PROBLEM DESCRIPTION:
Determine how many lines in the entries below include the word "needs", and reply with that number alone.
+++ MATERIAL PROVIDED
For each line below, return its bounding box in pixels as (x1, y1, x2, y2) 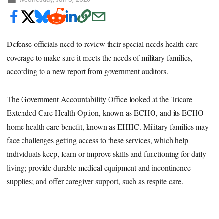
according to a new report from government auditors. (7, 66, 169, 77)
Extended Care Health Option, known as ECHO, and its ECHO (7, 107, 204, 118)
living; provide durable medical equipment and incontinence (7, 162, 191, 173)
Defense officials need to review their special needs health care (7, 39, 199, 49)
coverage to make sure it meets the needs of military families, (7, 52, 193, 63)
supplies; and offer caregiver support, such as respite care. (7, 175, 184, 186)
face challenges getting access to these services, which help (7, 134, 189, 145)
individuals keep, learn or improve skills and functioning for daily (7, 148, 207, 159)
++++++
ANSWER SECTION:
2